Karl Schamotta December 22, 2016

– US Q3 GDP Revised Higher

– CAD Inflation Misses Mark

– GBP Creeps Lower Against USD, EUR

 

Good morning. Global markets are very, very quiet this morning as investors prepare for the holiday slowdown. Foreign exchange markets are especially silent with no major moves overnight. The dollar took a little dip on Wednesday and continues its slide this morning despite some stronger US GDP figures. The euro is trading steadily, with European bourses mostly flat, even as Italian policymakers prepare to nationalize Monte dei Paschi, the world’s oldest and most troubled bank. Sterling crept lower, hitting a one-month low versus the greenback and a two-week low against the euro as some last minute Brexit fears hang over the market like a thick London fog. It was an especially quiet Asian session with no data to speak of. The Japanese yen strengthened again and is now more than 1 percent higher, off this week’s lows versus the dollar. North American equities are poised to open slightly lower, with all eyes on the Dow Jones and its assault on 20,000.

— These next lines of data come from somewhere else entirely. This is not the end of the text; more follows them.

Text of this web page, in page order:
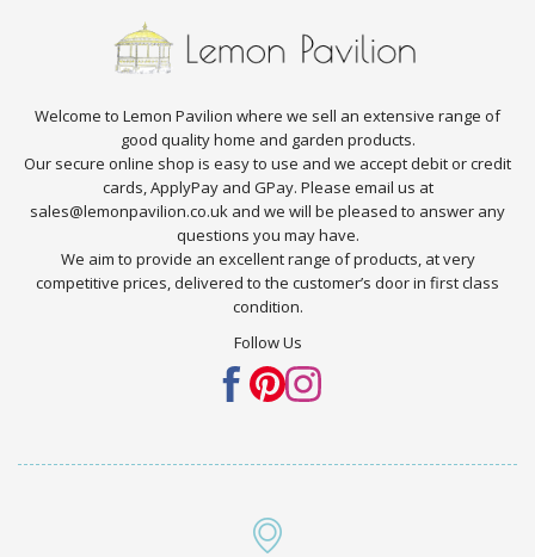
Welcome to Lemon Pavilion where we sell an extensive range of
good quality home and garden products.
Our secure online shop is easy to use and we accept debit or credit
cards, ApplyPay and GPay. Please email us at
sales@lemonpavilion.co.uk and we will be pleased to answer any
questions you may have.
We aim to provide an excellent range of products, at very
competitive prices, delivered to the customer’s door in first class
condition.
Follow Us
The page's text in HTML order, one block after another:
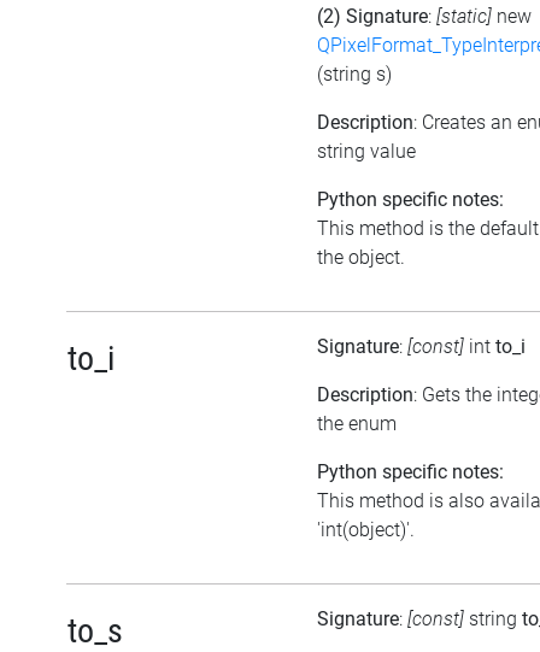
(2) Signature: [static] new
(string s)
Description: Creates an
string value
Python specific notes:
This method is the
the object.
to_i Signature: [const] int to_i
Description: Gets the
the enum
Python specific notes:
This method is also
'int(object)'.
to_s Signature: [const] string
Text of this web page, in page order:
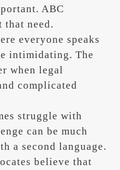
ABC
that need.
everyone speaks
intimidating. The
when legal
complicated
struggle with
can be much
a second language.
believe that
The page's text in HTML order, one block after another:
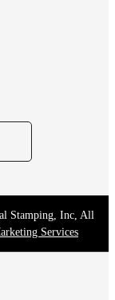
Stamping, Inc, All
Services
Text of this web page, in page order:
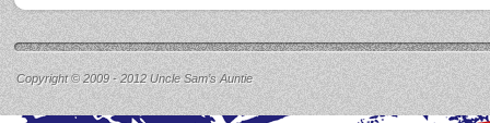
Copyright © 2009 - 2012 Uncle Sam’s Auntie

As earlier reported, the US dollar took a little dip on Wednesday, perhaps a victim of some end of the year profit taking? Yesterday, it was reported that existing home sales rose 0.7 percent in November, to 5.61 million homes, versus expectations of only 5.20 million. This was the highest figure since February 2007 and further underscores the growing momentum in the American economy. The fact the US dollar could not rally further on such a bullish result is quite interesting, especially as equities failed to make new gains as well. This morning, it was reported that 275k Americans filed first-time unemployment claims for the week ending December 16th – another very strong number, despite missing expectations closer to 260k. Finally, we had the final revision to Q3 GDP which showed once and for all the US grew at an annual rate of 3.5 percent. This third and final revision is much stronger than the +2.3 percent increase originally recorded. New home sales and consumer confidence figures finish off the second to last week of 2016 tomorrow morning.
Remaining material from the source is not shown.